We recently identified multiple Math1-dependent rhombic lip-derived populations in the medulla, including neurons near the pFRG/RTN, preBötC, and rVRG in the ventral respiratory column (VRC) (Rose et al., 2009). Unlike the paramotor lineages, these neurons did not co-express Phox2b (data not shown). To trace the projections of these neurons, we crossed hormone-inducible Math1Cre*PR/+ mice (Rose et al., 2009) to TaumGFP Cre-reporter mice (Hippenmeyer et al., 2005) in which myristylated GFP (mGFP) labels neuronal projections. We used the ROSAEYFP Cre-reporter allele to simultaneously visualize cell somas via EYFP expression. Since rhombic lip lineages express Math1 only briefly, induction of Math1Cre*PR on different embryonic days (by injection with the drug RU486) labels temporally-distinct Math1 populations with whichever Cre-reporter alleles are present.

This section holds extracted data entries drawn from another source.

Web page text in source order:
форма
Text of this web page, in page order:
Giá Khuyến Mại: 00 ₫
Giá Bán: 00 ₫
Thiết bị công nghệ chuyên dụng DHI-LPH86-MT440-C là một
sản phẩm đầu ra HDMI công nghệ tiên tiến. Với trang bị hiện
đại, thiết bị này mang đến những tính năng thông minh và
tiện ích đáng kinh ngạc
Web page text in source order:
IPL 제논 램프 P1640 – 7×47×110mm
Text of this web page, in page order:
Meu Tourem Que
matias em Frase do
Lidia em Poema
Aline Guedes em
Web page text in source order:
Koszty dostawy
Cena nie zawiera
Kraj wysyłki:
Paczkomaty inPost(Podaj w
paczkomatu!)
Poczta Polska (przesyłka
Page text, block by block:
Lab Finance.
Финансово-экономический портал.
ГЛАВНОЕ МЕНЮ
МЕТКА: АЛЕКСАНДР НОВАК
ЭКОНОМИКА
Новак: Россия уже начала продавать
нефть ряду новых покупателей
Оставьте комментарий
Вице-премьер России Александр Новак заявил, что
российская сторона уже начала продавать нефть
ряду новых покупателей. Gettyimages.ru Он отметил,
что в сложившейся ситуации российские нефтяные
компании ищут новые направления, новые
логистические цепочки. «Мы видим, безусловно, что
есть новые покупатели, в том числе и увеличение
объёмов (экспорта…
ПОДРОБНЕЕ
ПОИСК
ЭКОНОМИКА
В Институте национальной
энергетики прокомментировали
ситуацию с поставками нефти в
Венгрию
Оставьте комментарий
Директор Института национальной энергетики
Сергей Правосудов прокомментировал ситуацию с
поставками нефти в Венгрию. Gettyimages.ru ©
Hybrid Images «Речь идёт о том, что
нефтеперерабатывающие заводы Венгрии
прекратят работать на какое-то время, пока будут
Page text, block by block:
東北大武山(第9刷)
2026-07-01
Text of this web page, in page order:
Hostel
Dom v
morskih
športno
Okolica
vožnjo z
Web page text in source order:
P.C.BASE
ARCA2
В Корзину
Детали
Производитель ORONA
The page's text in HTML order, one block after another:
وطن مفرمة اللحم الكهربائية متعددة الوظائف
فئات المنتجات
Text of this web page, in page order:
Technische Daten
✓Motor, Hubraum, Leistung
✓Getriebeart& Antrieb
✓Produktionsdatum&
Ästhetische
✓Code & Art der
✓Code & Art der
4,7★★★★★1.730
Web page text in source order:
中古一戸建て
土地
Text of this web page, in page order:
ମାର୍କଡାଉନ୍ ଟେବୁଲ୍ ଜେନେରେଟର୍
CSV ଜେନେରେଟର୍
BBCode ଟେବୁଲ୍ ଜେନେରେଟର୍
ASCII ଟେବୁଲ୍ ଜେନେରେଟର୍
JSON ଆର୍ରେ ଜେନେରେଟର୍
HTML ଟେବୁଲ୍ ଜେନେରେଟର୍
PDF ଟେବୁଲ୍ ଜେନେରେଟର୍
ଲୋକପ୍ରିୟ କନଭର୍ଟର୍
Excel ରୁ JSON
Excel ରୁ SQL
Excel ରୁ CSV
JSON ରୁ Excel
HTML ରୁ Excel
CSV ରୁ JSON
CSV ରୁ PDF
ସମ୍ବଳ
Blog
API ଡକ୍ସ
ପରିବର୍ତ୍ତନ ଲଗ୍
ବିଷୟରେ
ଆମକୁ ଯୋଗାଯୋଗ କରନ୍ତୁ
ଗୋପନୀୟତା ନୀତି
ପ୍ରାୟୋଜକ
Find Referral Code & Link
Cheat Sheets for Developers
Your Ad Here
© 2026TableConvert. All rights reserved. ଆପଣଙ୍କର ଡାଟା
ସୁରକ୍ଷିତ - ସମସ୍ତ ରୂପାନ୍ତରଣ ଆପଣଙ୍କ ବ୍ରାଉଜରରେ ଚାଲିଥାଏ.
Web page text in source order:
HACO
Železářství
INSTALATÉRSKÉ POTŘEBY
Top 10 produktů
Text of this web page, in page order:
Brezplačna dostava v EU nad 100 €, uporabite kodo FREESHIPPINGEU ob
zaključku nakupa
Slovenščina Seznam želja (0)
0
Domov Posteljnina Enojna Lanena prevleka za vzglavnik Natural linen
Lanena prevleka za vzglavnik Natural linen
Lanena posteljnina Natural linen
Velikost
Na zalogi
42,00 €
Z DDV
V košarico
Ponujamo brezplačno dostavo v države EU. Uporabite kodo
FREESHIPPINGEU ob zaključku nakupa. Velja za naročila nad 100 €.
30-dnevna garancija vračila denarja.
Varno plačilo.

Induction in Math1Cre*PR/+; ROSAEYFP/+; TaumGFP/+ mice at E10.5 and E12.5 produced distinct patterns of labeled projections and somas when analyzed at P0 (Figures 7B and 7C, corresponding to the model in Figure 7A). Within the VRC (depicted in Figure 7A′), induction at E10.5 labeled somas and projections in the preBötC and rVRG, but not in the adjacent lateral reticular nucleus (LRt) of the proprioceptive system (Figure 7B′). In contrast, induction at E12.5 labeled LRt somas and projections, but not the rVRG (Figure 7C′). A few parafacial cells were also labeled. Induction at E9.5 and E14.5 labeled very few projections within the VRC (data not shown). The E10.5-labeled neurons in the preBötC did not express NK1R or somatostatin, shown here on coronal sections (Figures 7D–7E′) corresponding to the boxed region in Figure 7A″. However, these cells did send processes near the NK1R- and somatostatin-expressing neurons (Figures 7D, inset and 7E″). These Math1-dependent neurons represent a previously undescribed preBötC population that may modulate the respiratory rhythmogenic neurons. In addition, analysis of nearby sections revealed processes from several additional Math1-dependent nuclei that could contribute to the E10.5-labeled projections within the VRC, including the parabrachial, dorsal column, spinal trigeminal, and medullary reticular nuclei (Figure S1).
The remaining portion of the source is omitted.